NOW, THEREFORE, in consideration of the premises and for other good and valuable consideration, the receipt and sufficiency of which are hereby acknowledged by the parties hereto, the Trustee, the Company and the Successor Company hereby agree as follows:
PRELIMINARY STATEMENTS
The Trustee and the Company are parties to that certain Indenture, dated as of October 30, 2014 (the “Indenture”) and that certain First Supplemental Indenture, dated as of November 24, 2014 (the “First Supplemental Indenture”), pursuant to which $400,000,000 of 4.750% Senior Notes due 2024 (the “Notes”) were issued by the Company.

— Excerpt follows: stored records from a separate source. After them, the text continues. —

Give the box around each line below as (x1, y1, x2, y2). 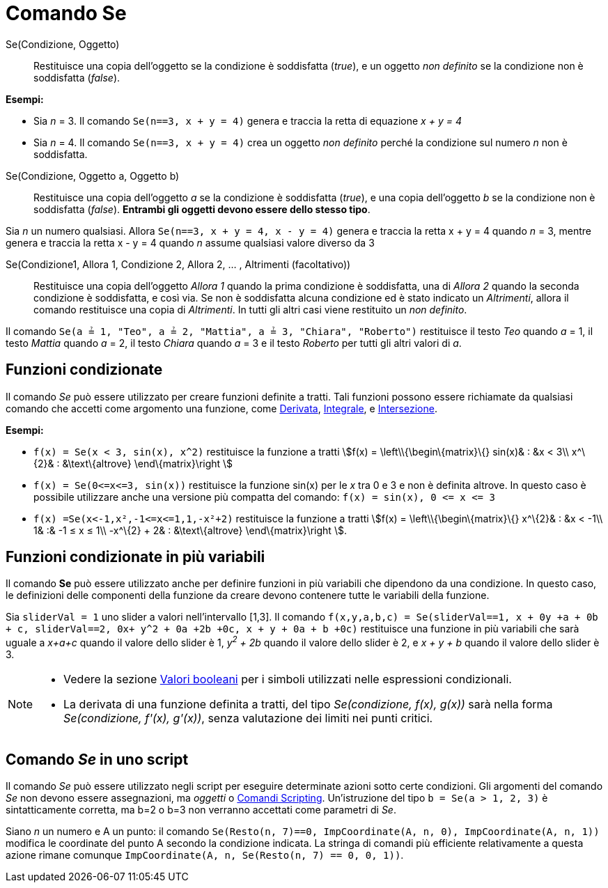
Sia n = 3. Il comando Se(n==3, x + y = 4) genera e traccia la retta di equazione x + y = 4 (33, 114, 462, 127)
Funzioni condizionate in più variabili (6, 548, 265, 566)
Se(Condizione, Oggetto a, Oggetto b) (6, 169, 180, 182)
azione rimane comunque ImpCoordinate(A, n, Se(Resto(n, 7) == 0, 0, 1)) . (6, 848, 404, 861)
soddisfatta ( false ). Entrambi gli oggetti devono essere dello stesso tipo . (33, 203, 371, 215)
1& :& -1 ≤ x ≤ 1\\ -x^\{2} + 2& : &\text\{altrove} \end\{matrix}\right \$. (33, 524, 347, 536)
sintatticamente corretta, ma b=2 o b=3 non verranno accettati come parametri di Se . (6, 803, 396, 816)
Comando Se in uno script (6, 750, 189, 768)

As permitted by the terms of the Indenture, the Company, simultaneously with the effectiveness of this Second Supplemental Indenture, shall merge (referred to herein for purposes of Article V of the Indenture as the “Merger”) with and into the Successor Company with the Successor Company as the surviving corporation. The parties hereto are entering into this Second Supplemental Indenture pursuant to, and in accordance with, Articles V and IX of the Indenture.
SECTION 1. Definitions. All capitalized terms used herein that are defined in the Indenture, either directly or by reference therein, shall have the respective meanings assigned to them in the Indenture except as otherwise provided herein or unless the context otherwise requires.
SECTION 2. Interpretation.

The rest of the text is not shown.